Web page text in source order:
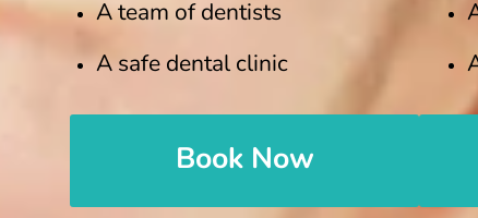
A team of dentists
A safe dental clinic
Book Now
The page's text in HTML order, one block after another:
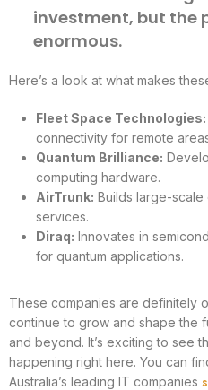
investment, but the
enormous.
Here’s a look at what makes
Fleet Space Technologies:
connectivity for remote
Quantum Brilliance:
computing hardware.
AirTrunk: Builds large-
services.
Diraq: Innovates in
for quantum applications.
These companies are definitely
continue to grow and shape the
and beyond. It’s exciting to see
happening right here. You can
Australia’s leading IT companies
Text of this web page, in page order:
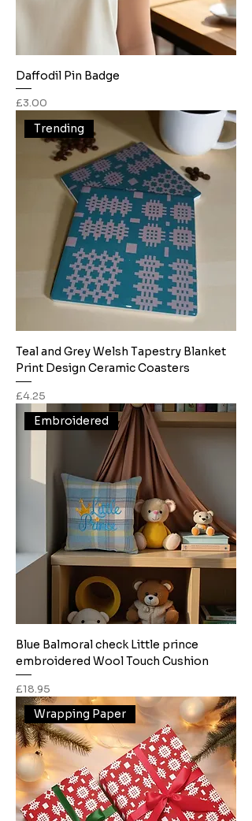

————

**Goal of the exercise:** Set down each entry above exactly as it appears. Omit the pictures.

**The completed task:**
Web page text in source order:
A team of dentists
A safe dental clinic
Book Now
The page's text in HTML order, one block after another:
investment, but the
enormous.
Here’s a look at what makes
Fleet Space Technologies:
connectivity for remote
Quantum Brilliance:
computing hardware.
AirTrunk: Builds large-
services.
Diraq: Innovates in
for quantum applications.
These companies are definitely
continue to grow and shape the
and beyond. It’s exciting to see
happening right here. You can
Australia’s leading IT companies
Text of this web page, in page order:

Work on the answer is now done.